Data for this exercise =
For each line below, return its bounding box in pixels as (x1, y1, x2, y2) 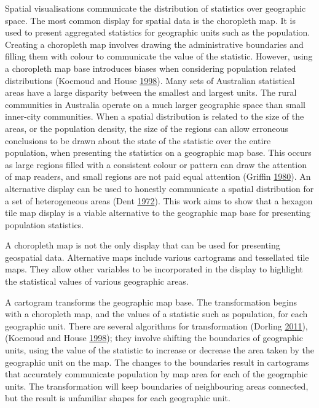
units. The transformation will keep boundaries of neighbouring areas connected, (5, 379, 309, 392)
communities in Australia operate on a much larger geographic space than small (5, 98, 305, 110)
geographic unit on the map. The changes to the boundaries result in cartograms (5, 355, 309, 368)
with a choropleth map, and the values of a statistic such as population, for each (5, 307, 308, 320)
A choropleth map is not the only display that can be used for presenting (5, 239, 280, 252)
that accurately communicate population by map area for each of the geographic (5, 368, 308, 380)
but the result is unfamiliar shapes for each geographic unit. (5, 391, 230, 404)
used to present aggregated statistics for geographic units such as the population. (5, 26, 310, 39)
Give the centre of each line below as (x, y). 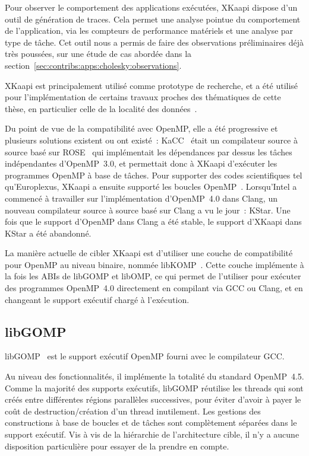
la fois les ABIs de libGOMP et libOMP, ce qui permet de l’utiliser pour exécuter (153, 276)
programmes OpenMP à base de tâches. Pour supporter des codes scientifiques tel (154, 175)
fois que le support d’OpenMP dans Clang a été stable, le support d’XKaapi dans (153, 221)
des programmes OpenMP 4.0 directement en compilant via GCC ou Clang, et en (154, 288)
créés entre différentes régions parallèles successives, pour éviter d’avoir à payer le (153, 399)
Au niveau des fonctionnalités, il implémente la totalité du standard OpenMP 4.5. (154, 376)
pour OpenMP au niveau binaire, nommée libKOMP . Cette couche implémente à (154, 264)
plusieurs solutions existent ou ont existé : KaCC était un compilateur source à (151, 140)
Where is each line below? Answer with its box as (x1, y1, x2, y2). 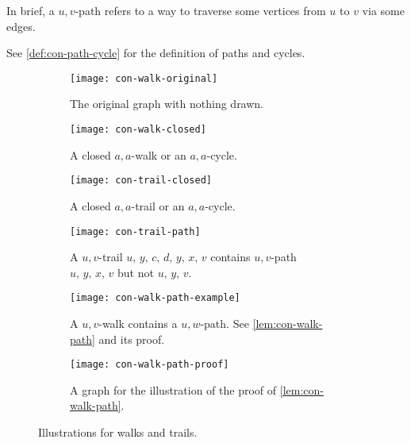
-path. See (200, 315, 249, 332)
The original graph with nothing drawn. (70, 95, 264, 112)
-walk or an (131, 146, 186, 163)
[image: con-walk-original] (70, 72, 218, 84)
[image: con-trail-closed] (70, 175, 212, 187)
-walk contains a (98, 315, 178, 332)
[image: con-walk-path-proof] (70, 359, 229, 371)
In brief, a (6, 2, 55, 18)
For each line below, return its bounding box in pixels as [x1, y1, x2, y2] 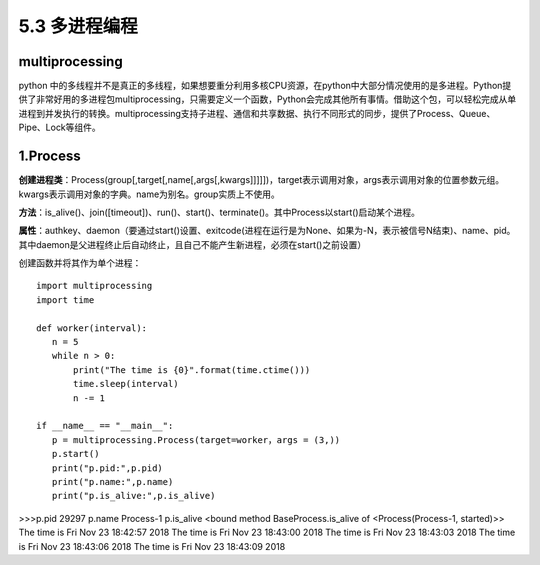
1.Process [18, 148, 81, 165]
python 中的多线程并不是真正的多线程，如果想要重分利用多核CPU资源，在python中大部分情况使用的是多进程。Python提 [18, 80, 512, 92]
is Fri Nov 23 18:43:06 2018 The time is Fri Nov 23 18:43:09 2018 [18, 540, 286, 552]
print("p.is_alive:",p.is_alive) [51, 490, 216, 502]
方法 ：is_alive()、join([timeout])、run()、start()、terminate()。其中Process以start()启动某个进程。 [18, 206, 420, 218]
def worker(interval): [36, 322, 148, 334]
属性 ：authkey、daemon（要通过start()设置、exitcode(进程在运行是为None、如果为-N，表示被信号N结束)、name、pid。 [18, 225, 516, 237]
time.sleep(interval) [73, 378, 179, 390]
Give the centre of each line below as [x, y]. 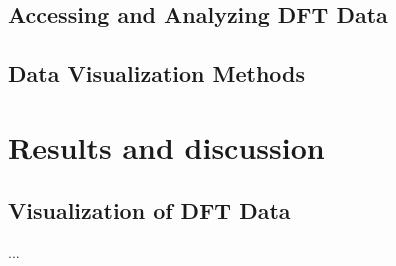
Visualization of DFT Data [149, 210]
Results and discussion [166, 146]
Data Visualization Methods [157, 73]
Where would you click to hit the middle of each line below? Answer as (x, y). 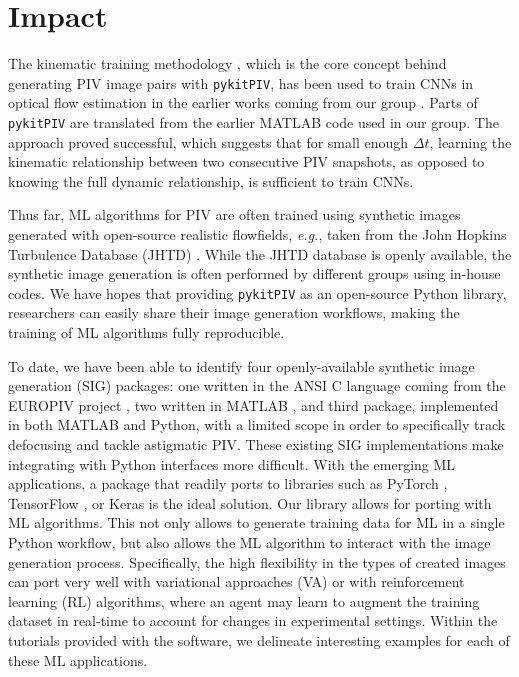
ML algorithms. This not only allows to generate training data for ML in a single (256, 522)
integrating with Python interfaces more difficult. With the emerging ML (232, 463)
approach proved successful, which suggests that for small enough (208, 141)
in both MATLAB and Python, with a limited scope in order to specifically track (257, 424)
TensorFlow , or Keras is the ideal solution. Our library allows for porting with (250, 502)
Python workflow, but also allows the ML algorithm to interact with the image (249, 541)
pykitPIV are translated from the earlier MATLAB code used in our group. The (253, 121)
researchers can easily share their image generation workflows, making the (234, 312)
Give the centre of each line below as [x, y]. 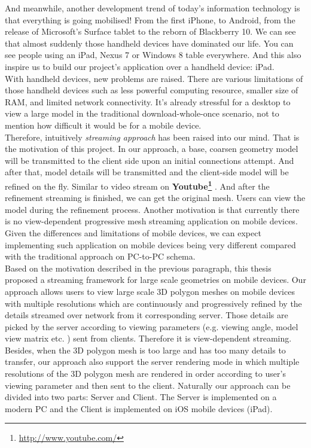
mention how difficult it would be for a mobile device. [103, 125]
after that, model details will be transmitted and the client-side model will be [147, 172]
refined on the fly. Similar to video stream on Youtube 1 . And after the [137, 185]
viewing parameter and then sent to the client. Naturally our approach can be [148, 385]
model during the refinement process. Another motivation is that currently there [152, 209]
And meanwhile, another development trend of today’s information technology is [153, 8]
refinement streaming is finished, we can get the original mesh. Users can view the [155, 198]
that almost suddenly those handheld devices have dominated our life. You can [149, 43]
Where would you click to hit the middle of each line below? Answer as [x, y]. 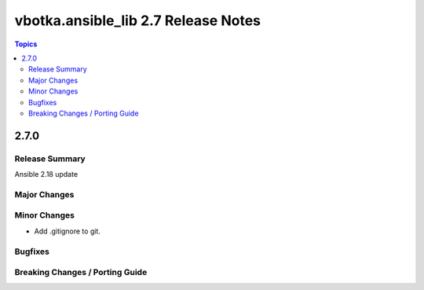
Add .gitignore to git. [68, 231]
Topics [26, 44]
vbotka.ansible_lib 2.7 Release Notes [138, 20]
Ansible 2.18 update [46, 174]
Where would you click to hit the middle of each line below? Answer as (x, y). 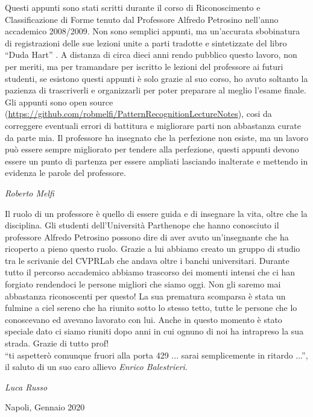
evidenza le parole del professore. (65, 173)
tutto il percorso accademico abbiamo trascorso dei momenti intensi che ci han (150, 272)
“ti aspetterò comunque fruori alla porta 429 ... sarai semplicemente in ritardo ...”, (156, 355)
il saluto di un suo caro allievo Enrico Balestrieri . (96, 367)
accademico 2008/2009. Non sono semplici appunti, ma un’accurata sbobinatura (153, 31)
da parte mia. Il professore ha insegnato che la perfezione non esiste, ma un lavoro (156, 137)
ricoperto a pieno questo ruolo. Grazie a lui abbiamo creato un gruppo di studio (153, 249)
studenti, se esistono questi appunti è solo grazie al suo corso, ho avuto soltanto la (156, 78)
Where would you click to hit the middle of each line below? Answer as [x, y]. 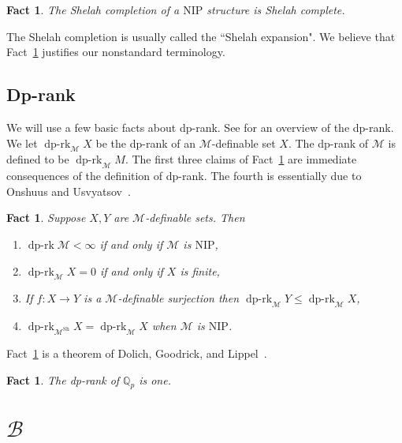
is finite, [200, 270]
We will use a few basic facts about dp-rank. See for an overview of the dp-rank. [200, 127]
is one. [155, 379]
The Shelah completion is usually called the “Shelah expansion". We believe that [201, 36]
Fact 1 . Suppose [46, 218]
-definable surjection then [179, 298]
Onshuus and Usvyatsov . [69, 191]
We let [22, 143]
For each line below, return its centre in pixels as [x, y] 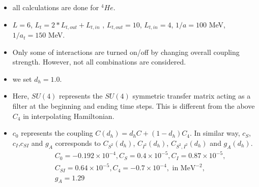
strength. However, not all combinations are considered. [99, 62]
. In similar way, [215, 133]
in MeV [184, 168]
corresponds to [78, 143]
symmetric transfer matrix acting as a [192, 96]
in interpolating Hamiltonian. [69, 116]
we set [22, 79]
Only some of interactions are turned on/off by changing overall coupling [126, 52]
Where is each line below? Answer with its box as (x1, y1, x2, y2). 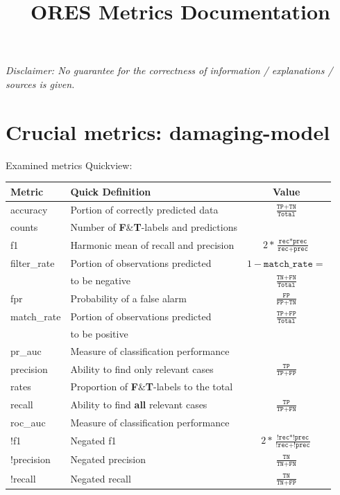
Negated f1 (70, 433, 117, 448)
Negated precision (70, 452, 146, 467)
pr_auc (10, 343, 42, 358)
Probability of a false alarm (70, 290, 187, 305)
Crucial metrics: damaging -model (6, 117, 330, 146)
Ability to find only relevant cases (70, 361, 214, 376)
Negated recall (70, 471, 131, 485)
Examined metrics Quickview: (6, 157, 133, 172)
==
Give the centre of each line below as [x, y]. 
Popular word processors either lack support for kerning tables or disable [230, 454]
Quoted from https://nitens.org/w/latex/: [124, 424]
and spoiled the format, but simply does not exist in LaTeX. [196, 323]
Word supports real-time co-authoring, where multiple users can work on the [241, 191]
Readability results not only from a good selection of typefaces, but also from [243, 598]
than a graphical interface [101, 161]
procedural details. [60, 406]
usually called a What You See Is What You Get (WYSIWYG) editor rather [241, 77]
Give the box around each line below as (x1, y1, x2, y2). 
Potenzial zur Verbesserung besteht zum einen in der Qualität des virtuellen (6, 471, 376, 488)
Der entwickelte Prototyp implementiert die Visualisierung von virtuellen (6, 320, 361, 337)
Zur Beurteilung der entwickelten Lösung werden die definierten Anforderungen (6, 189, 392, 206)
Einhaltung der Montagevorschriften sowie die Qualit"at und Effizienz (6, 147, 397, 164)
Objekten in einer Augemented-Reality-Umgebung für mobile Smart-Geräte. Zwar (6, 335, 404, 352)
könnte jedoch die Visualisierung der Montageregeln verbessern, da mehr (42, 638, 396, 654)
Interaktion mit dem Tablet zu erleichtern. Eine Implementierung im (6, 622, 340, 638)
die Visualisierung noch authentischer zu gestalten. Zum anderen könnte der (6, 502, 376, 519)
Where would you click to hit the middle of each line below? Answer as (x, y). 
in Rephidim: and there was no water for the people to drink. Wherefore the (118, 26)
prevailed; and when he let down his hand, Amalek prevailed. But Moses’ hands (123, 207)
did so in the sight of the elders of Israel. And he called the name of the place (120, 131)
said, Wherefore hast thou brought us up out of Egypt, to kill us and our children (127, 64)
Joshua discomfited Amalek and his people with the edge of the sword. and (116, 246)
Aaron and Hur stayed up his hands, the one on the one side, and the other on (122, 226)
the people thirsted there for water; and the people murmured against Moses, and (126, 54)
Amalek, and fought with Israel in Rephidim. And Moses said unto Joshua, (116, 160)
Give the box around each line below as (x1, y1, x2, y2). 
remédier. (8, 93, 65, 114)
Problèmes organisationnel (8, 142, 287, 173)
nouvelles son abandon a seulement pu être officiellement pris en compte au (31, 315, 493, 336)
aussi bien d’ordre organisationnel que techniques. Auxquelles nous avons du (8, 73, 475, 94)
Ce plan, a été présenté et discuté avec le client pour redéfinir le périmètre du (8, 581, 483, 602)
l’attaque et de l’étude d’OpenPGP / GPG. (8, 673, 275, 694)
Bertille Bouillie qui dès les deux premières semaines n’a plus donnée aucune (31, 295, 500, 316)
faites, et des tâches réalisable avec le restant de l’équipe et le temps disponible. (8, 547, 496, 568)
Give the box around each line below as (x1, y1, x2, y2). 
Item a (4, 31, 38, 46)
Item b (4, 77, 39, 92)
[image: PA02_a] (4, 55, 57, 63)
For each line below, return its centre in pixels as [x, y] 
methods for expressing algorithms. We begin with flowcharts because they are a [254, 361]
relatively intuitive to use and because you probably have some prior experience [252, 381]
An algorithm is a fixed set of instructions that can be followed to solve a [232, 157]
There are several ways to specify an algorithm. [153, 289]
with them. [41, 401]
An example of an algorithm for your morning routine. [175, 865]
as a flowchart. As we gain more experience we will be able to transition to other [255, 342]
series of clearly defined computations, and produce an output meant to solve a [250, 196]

Problem to work on = Whatever pictures the records hold, omit them; give again exactly the lines from the one containing "pixels as (x1, y1, x2, y2)" through the one containing "communities in Australia".

Exercise solution =
For each line below, return its bounding box in pixels as (x1, y1, x2, y2) 
units. The transformation will keep boundaries of neighbouring areas connected, (5, 379, 309, 392)
communities in Australia operate on a much larger geographic space than small (5, 98, 305, 110)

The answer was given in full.